Code and experiments for the paper "What to Expect of Classifiers? Reasoning about Logistic Regression with Missing Features", published in IJCAI 2019.
Given a logistic regression (LR) model, NaCL learns a Naive Bayes model that conforms with the LR model (if used as a classifier gives out exactly same class conditional probabilities) and at the same time maximizes the joint feature likelihood P(X) on the dataset. Then, the Naive Bayes model can be used to handle missing features while having performance as good as LR when no features are missing.
You can use requirements.txt to initialize a python virtual environment. Then, you can add that environment as a kernel to the ipython notebooks. The alternative is to install each requirement individually.
The GPKit library we use to solve the geometric programs requires python 2 version.
For examples of how to run the code, please refer to the notebooks folder. Additionally, we have provided some pretrained models in the pretrained folders. You can use those to repeat the experiments in the paper.
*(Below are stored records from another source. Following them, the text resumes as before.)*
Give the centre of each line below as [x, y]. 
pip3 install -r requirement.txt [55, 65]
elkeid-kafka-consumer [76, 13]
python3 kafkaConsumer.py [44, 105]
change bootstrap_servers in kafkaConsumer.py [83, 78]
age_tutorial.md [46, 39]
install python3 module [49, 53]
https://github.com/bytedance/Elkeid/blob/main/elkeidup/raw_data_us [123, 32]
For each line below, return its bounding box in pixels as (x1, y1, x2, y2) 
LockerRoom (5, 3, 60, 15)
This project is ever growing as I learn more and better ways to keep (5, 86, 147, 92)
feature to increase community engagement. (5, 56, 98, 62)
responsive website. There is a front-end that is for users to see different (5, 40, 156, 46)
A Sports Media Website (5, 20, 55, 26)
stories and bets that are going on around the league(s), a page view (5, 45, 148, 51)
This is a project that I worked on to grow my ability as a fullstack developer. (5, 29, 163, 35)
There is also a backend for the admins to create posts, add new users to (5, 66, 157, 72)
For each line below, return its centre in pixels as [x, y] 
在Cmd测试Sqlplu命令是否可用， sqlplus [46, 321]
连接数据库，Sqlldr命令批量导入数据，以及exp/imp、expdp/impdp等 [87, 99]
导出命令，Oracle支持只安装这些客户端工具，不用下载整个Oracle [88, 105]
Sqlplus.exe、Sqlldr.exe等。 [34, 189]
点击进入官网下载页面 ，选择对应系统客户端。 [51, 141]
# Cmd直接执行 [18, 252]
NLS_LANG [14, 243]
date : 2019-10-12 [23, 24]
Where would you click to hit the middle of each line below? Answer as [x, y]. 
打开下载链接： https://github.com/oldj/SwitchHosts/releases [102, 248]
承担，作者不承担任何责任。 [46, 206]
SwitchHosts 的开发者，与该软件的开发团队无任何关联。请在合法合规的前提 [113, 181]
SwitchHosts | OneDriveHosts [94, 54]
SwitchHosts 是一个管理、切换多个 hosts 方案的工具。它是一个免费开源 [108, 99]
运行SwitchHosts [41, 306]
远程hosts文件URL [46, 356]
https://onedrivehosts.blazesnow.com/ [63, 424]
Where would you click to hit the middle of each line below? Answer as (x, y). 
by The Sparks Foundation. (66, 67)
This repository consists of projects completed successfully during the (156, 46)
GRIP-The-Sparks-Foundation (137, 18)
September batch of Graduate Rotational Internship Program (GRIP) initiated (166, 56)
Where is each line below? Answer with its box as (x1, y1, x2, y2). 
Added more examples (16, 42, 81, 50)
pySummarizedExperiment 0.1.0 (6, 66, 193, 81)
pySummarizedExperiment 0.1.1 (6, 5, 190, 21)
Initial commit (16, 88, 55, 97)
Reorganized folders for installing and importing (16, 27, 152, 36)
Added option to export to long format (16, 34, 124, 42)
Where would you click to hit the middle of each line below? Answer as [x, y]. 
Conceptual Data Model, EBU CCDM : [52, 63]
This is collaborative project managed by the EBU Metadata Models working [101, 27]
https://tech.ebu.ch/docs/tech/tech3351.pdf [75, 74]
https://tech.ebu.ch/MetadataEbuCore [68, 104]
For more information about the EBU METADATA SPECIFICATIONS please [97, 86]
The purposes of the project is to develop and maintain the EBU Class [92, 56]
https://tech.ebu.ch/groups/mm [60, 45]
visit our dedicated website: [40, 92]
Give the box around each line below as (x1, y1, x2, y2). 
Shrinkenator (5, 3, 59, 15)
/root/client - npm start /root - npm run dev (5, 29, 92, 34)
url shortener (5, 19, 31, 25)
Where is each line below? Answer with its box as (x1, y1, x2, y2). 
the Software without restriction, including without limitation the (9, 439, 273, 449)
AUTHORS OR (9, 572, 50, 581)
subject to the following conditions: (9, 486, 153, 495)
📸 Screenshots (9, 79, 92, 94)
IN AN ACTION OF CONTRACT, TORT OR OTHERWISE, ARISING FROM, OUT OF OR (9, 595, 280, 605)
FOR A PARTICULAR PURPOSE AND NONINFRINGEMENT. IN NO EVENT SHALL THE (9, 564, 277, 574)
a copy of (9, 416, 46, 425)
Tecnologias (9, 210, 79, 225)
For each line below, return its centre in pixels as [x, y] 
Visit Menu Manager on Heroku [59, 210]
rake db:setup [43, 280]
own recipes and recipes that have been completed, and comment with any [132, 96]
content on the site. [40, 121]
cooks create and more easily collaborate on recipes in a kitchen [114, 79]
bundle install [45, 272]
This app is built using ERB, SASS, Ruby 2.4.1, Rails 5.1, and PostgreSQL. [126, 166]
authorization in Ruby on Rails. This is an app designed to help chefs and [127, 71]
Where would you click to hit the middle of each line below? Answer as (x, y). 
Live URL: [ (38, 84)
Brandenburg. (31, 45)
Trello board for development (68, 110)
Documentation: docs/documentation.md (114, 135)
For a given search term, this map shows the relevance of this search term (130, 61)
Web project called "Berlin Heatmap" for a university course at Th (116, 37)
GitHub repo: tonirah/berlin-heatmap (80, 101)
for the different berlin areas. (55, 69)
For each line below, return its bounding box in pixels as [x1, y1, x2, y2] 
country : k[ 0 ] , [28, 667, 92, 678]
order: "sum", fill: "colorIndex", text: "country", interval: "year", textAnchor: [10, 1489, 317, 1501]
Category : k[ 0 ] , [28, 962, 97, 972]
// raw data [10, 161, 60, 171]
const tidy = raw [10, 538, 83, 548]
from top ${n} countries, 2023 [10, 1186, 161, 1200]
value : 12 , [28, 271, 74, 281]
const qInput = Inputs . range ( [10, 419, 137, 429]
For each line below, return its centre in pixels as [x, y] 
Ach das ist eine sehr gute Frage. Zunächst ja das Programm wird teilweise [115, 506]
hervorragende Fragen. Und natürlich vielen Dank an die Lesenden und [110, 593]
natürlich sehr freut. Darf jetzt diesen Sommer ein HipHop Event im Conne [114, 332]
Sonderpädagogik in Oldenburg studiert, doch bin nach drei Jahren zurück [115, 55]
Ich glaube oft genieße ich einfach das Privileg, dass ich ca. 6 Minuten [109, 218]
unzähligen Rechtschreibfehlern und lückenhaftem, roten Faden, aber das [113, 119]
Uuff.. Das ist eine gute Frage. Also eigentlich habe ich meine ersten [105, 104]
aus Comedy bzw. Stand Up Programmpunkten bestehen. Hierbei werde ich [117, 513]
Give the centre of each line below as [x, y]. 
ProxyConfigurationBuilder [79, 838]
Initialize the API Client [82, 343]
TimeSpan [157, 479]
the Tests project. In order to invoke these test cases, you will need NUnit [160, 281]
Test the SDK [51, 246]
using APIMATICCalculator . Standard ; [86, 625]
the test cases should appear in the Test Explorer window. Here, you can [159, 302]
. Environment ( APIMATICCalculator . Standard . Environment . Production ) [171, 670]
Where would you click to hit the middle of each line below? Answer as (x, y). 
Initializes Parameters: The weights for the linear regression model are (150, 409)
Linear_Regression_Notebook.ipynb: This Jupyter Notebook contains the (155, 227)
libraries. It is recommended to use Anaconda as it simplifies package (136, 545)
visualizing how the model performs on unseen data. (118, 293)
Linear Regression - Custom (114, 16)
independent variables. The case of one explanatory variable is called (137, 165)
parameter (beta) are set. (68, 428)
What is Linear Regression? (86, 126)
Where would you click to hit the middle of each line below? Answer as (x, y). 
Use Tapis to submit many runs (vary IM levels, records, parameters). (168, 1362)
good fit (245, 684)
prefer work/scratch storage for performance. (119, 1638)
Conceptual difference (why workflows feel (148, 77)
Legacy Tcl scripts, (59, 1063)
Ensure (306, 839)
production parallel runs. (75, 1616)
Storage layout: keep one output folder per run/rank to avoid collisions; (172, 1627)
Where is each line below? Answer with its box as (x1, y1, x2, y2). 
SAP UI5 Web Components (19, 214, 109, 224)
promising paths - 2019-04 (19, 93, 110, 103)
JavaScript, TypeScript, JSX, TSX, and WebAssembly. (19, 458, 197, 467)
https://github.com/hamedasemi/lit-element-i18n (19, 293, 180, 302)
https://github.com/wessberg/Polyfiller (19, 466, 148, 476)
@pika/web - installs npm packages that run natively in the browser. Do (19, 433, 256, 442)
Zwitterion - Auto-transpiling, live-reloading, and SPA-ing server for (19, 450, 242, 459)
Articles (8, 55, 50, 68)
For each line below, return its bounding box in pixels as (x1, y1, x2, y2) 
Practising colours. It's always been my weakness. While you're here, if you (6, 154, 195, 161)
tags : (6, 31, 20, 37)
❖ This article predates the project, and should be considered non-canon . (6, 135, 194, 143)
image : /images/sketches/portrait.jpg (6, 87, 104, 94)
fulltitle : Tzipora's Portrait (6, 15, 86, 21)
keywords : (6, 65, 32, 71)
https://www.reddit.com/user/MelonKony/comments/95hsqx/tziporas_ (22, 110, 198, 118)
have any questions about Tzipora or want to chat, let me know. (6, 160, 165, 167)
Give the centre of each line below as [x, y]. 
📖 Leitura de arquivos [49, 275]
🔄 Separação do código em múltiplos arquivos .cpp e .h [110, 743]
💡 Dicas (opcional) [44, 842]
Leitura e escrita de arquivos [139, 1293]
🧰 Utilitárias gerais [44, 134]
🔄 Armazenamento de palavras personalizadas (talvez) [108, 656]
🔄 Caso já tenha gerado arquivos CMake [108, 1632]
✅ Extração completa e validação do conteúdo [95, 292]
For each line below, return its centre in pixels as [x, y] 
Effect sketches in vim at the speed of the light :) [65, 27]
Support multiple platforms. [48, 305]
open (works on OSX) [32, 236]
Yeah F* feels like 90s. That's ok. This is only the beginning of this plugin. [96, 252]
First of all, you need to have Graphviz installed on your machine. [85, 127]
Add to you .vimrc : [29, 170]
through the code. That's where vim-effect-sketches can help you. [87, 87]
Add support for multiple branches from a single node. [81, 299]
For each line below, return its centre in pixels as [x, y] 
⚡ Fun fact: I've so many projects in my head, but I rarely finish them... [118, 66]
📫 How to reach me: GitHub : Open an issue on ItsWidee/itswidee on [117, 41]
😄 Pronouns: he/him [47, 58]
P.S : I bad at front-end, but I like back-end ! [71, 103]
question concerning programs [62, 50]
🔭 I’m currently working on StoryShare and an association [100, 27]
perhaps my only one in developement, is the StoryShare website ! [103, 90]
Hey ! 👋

Empirically, the runtime for the solver seems to grow quadratically with number of features. On MNIST and Fashion datasets the solver we used takes between 20-30min to train.
We included implementation of NaCL in two Geometric Programming library. For best performance, we recommend using the GPKit version (the python files ending with "_GP") with Mosek backend. The ipython notebook examples use the GPKit version.